* Exercise prompt
The answer must consist solely of the lines from the start of the records through the line containing "technicians and expedited", restated word for word, with no pictures.

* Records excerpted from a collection

↓

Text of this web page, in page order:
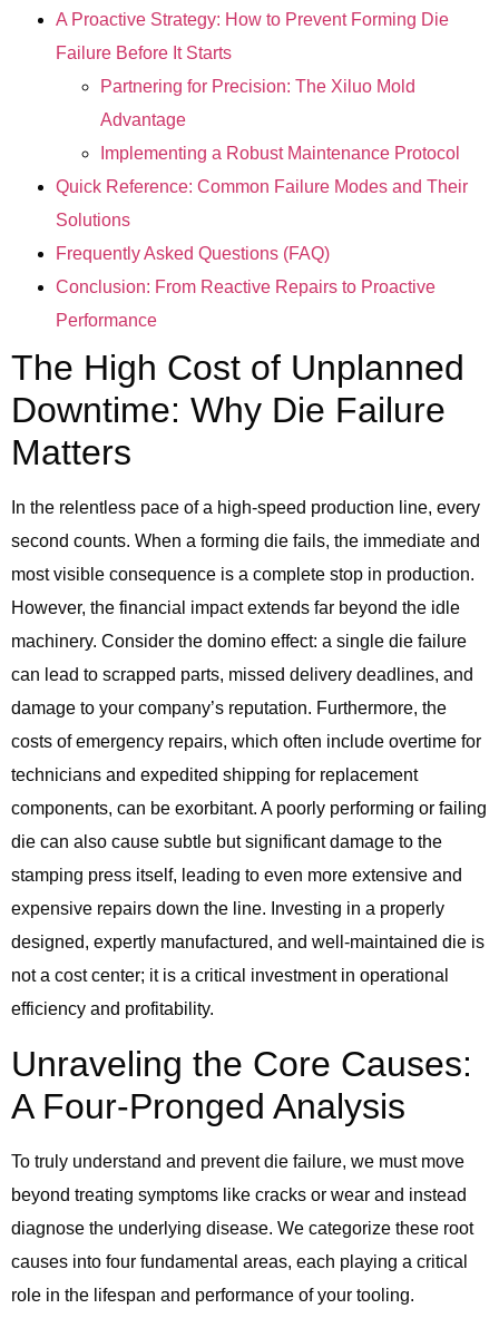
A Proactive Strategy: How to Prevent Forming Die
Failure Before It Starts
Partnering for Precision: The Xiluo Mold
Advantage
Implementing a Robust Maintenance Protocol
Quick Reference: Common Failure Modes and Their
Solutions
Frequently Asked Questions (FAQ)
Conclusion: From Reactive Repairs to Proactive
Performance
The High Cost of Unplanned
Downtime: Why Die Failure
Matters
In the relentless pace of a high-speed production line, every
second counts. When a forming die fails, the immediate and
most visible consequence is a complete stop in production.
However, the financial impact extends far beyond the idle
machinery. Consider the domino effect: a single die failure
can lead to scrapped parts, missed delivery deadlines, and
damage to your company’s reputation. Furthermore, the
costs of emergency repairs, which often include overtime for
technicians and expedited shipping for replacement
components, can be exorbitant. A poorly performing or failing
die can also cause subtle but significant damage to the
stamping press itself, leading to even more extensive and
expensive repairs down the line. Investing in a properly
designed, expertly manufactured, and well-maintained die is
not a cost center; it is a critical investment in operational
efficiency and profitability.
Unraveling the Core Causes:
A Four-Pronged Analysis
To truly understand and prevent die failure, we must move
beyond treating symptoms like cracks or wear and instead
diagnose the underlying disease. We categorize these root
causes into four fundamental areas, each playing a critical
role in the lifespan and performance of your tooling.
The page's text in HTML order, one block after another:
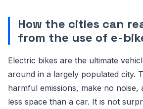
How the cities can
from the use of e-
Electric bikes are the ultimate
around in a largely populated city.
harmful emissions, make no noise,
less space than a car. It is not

↑

* Task answer
Text of this web page, in page order:
A Proactive Strategy: How to Prevent Forming Die
Failure Before It Starts
Partnering for Precision: The Xiluo Mold
Advantage
Implementing a Robust Maintenance Protocol
Quick Reference: Common Failure Modes and Their
Solutions
Frequently Asked Questions (FAQ)
Conclusion: From Reactive Repairs to Proactive
Performance
The High Cost of Unplanned
Downtime: Why Die Failure
Matters
In the relentless pace of a high-speed production line, every
second counts. When a forming die fails, the immediate and
most visible consequence is a complete stop in production.
However, the financial impact extends far beyond the idle
machinery. Consider the domino effect: a single die failure
can lead to scrapped parts, missed delivery deadlines, and
damage to your company’s reputation. Furthermore, the
costs of emergency repairs, which often include overtime for
technicians and expedited shipping for replacement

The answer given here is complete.